Meu mundo, muito diferente, tem apenas os vestígios do que já foi um dia uma grande civilização. Poucas cidades atingem a marca de milhares de habitantes, a maioria não passa de um cemitério de prédios e ruas abarrotadas de escombros e fantasmas do passado. As estradas foram soterradas pela poeira e pela neve, a natureza sufocada pelas cinzas ou queimada pelo fogo, os animais foram dizimados por motivos que até mesmo seus carrascos desconheciam. Aqueles que ainda vivem preferem se esquecer do passado, enquanto que os que nascem já não se importam com o que passou e aprendem, assim como eu, a aceitar que o mundo ao qual pertence é esse diante de seus olhos.

Quando terminei de comer segui minha caminhada. Eu preferia ignorar os perigos à que estava sujeito e ocupar minha mente imaginando as maravilhas do mundo que se foi, assim como se imaginava como seria a vida em um planeta distante.

sexta-feira, 24 de outubro de 2008

12. Sussurros

Em poucos minutos não se podia mais ouvir o barulho de tiros. A noite caía veloz, e com ela o silêncio ensurdecedor que domina um mundo devastado pelo homem. Mesmo o vento noturno parecia calado, soprando para longe meus esforços de ouvir em seus sussurros alguma notícia de Erwin. Passei horas imóvel, na esperança de ver os passos mancos do velho atirador subindo pelas colinas, mas uma preocupação maior crescia em meu peito. Se Erwin estava morto, e as criaturas que o ameaçavam e sabiam de minha existência estivessem vivas, então eu poderia estar correndo perigo. Talvez eu devesse ter deixado minha toca e continuado a caminhada, mas eu estava cansado mentalmente e meu corpo ainda reclamava da noite que passei sentado numa das cadeiras semi-destruídas na cabana.

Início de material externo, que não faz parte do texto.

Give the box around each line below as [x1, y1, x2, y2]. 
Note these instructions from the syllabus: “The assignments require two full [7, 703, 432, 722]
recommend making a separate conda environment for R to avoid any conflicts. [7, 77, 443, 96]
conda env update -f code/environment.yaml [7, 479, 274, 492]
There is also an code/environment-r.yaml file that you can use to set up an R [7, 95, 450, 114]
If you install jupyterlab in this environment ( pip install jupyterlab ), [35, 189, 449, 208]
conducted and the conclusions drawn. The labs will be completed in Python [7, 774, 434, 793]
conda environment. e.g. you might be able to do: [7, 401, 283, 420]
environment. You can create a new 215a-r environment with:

Eu havia me recolhido para dentro do buraco na neve e estava fechando sua entrada com um pedaço de plástico quando uma coisa totalmente nova me chamou a atenção. No horizonte, acima das montanhas e logo abaixo das núvens, um ponto de luz branca cruzava os céus em altíssima velocidade. Em minha infância meu pai já havia me mostrado vídeos de aviões voando em velocidades assombrosas, mísseis inteligentes e até mesmo trajes pessoais de vôo, mas o que quer que fosse aquilo era muito maior e muito mais rápido do que qualquer coisa que eu já tinha visto, ainda que eu não possuísse um binóculo para observá-lo melhor. A visão daquilo e a incapacidade de entender o que era, somado ao fato de em toda minha vida eu ter visto poucas coisas além de pequenos pássaros e pedaços de corpos voarem, me fez subir um calafrio pela espinha que eu não sentia desde que os escravizadores me pegaram pela primeira vez.

Aquele foi, apesar de eu não ter feito nada além de andar e cavar, um dos dias mais misteriosos de minha vida. Eu havia deixado para trás um dos homens mais experientes ainda vivos no mundo, escapado de uma desagradável visita de criaturas nada amistosas completamente desconhecidas pela raça humana e avistado voando pelos céus uma das coisas que aquele mundo destruído e desolado reservava a mim.